Please copy out all lines of the entries that contain the word "bundle".

++++ Entries supplied

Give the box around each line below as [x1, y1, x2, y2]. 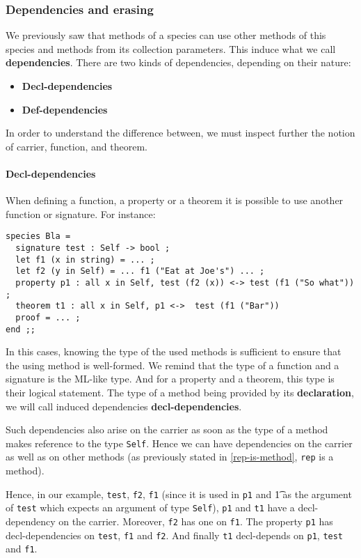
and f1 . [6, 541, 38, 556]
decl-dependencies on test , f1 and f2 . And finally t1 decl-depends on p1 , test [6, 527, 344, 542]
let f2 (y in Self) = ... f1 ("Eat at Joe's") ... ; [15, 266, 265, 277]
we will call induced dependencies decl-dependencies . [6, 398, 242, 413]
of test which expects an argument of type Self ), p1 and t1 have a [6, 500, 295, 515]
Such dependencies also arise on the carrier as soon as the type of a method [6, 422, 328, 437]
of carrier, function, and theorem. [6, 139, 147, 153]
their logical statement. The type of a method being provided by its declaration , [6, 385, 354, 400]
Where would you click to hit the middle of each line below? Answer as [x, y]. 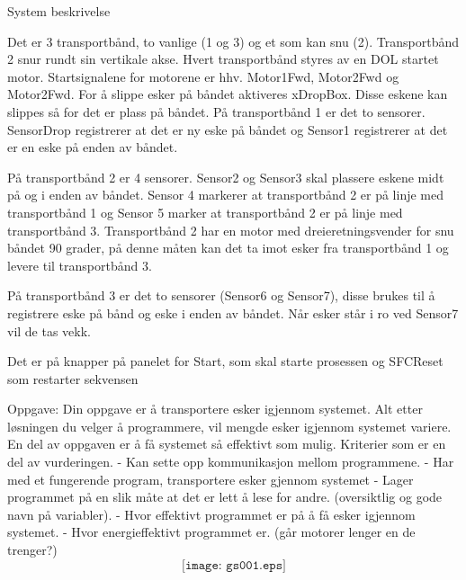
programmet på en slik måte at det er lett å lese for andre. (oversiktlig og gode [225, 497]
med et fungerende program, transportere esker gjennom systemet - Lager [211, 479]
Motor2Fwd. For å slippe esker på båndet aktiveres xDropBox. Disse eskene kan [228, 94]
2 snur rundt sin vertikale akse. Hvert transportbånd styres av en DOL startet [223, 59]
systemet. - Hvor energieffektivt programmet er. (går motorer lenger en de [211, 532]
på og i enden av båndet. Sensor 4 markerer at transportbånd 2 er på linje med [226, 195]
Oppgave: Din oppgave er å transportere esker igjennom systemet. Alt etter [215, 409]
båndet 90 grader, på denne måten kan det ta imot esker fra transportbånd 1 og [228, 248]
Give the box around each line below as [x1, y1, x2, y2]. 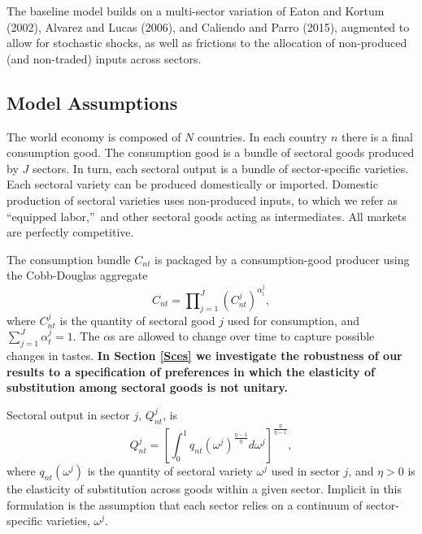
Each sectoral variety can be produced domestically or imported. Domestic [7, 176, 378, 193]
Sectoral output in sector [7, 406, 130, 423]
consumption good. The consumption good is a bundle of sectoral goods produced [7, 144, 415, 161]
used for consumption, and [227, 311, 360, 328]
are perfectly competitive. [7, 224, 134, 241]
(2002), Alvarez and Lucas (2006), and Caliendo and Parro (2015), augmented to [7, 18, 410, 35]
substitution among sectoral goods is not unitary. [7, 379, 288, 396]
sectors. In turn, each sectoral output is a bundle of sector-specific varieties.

++++++++

■ **Solution for this problem**
consumption good. The consumption good is a bundle of sectoral goods produced [7, 144, 415, 161]
sectors. In turn, each sectoral output is a bundle of sector-specific varieties.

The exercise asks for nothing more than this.